* _Prompt_
Write out, exactly as they stand, the line containing "a height of" and all subsequent lines up to and including the final line of the records.

* _Supplied data_
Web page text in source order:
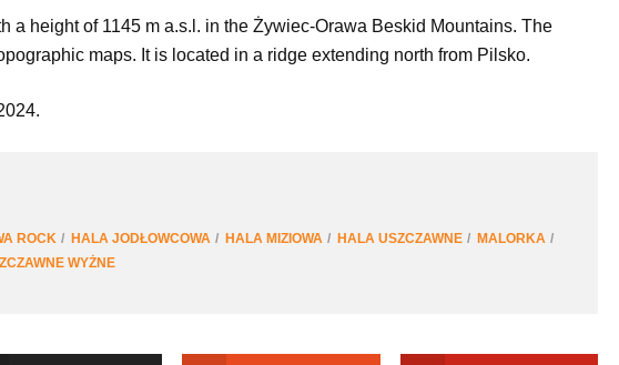
a height of 1145 m a.s.l. in the Żywiec-Orawa Beskid Mountains. The
maps. It is located in a ridge extending north from Pilsko.
ROCK HALA JODŁOWCOWA HALA MIZIOWA HALA USZCZAWNE
MALORKA
WYŻNE

* _Solution to the problem_
a height of 1145 m a.s.l. in the Żywiec-Orawa Beskid Mountains. The
maps. It is located in a ridge extending north from Pilsko.
ROCK HALA JODŁOWCOWA HALA MIZIOWA HALA USZCZAWNE
MALORKA
WYŻNE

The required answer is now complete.